Task directions.
Give again, word for word, the line holding "Answer as [x, y]." and every line after it through the end of the data below. Omit pictures.

===== Exercise input

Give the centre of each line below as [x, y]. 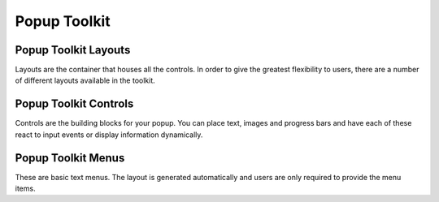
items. [25, 189]
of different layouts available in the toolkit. [85, 80]
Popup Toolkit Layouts [73, 50]
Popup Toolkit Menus [70, 158]
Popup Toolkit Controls [74, 104]
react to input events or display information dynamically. [109, 135]
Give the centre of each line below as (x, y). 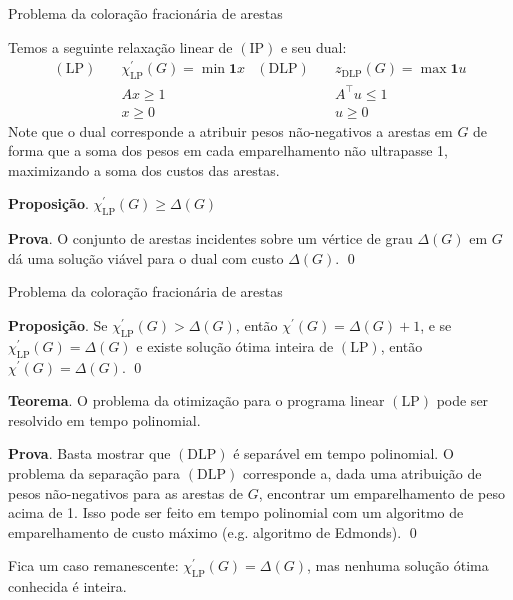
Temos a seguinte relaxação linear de (120, 46)
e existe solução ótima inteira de (235, 345)
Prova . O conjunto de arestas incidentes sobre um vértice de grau (210, 238)
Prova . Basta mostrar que (89, 453)
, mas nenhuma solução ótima (397, 565)
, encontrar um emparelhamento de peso (382, 492)
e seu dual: (313, 46)
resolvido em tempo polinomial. (104, 419)
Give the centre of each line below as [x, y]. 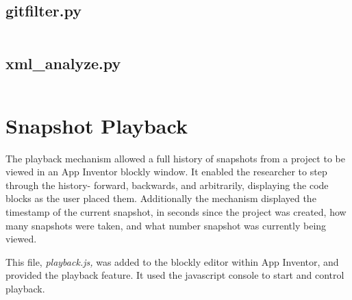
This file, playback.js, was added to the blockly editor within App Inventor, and [172, 261]
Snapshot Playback [97, 125]
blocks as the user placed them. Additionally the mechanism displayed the [161, 198]
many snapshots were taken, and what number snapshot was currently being [166, 225]
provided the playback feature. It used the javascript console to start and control [175, 275]
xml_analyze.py [63, 63]
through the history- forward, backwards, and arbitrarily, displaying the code [167, 185]
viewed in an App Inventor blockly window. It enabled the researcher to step [166, 172]
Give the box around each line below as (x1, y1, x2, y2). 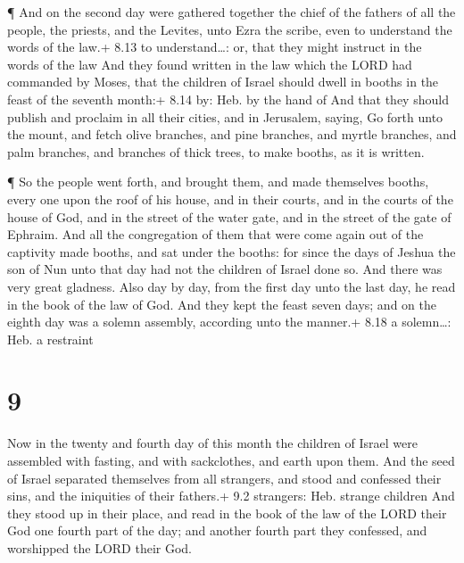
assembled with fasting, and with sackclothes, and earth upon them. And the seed (7, 451, 455, 469)
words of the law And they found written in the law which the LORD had (7, 54, 412, 73)
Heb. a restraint (7, 329, 94, 348)
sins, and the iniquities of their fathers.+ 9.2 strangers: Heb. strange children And (7, 486, 455, 505)
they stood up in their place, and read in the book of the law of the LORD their (7, 503, 447, 522)
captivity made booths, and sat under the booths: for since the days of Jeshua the (7, 242, 456, 261)
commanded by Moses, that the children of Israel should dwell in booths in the (7, 72, 439, 91)
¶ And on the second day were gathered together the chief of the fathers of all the (7, 3, 456, 21)
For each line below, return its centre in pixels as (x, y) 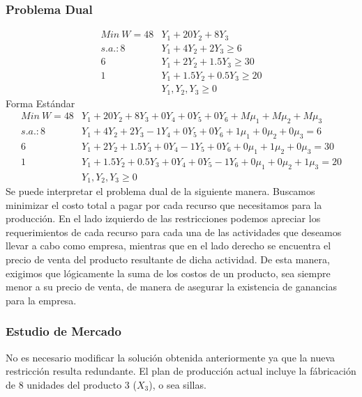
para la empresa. (41, 300)
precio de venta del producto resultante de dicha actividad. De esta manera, (168, 259)
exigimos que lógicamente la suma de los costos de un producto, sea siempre (168, 273)
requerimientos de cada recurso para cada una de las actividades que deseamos (174, 232)
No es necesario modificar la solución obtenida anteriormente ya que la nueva (171, 357)
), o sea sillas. (178, 384)
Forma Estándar (40, 103)
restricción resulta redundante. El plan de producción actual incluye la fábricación (181, 371)
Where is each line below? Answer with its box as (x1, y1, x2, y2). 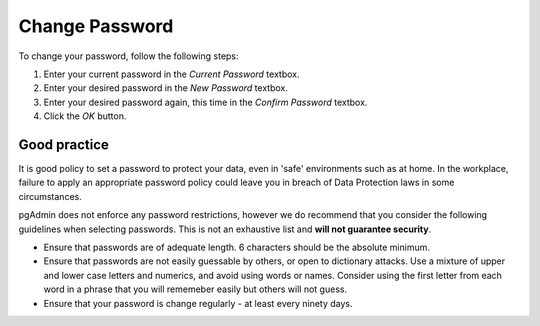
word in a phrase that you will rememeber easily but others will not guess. (43, 283, 348, 295)
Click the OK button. (43, 110, 127, 122)
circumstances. (18, 190, 82, 202)
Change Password (18, 15, 174, 37)
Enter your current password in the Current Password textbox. (43, 68, 300, 80)
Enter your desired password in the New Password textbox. (43, 82, 289, 94)
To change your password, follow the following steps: (18, 50, 239, 62)
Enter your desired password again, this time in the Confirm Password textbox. (43, 96, 368, 108)
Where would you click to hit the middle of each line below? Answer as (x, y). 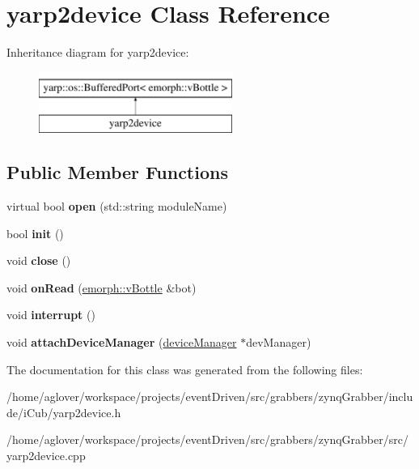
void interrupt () (51, 315)
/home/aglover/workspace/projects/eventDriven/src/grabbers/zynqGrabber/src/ (207, 439)
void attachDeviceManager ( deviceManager (122, 342)
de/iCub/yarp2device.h (64, 412)
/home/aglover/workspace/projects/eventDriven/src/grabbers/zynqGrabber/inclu (210, 397)
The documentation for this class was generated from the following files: (185, 369)
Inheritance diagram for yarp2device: (98, 52)
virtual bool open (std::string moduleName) (117, 206)
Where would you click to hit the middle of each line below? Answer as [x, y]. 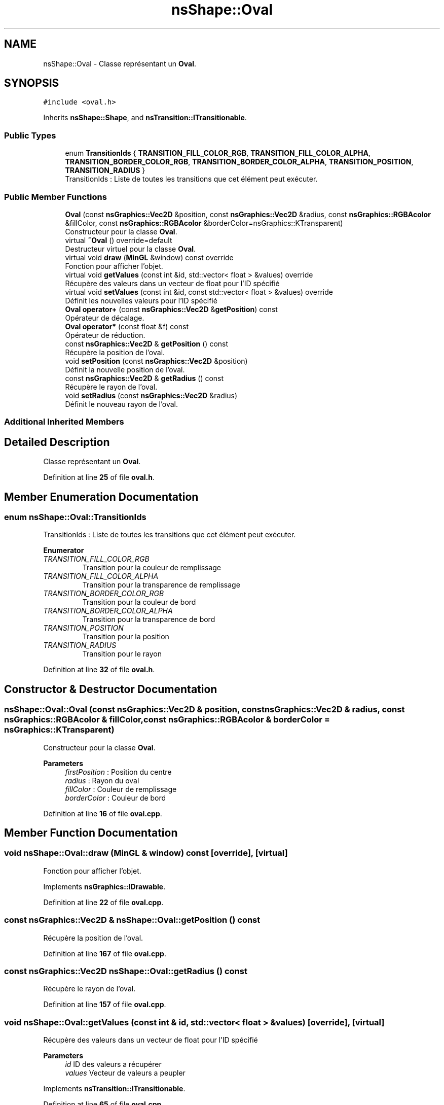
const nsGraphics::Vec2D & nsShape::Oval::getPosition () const [132, 920]
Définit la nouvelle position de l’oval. [125, 369]
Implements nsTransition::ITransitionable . [114, 1089]
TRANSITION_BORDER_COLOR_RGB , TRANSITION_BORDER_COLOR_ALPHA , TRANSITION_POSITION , [239, 162]
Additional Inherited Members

==========

Answer to the problem.
Where would you click to hit the middle of each line below? Answer as [x, y]. 
const nsGraphics::Vec2D & nsShape::Oval::getPosition () const [132, 920]
Définit la nouvelle position de l’oval. [125, 369]
Implements nsTransition::ITransitionable . [114, 1089]
TRANSITION_BORDER_COLOR_RGB , TRANSITION_BORDER_COLOR_ALPHA , TRANSITION_POSITION , [239, 162]
Additional Inherited Members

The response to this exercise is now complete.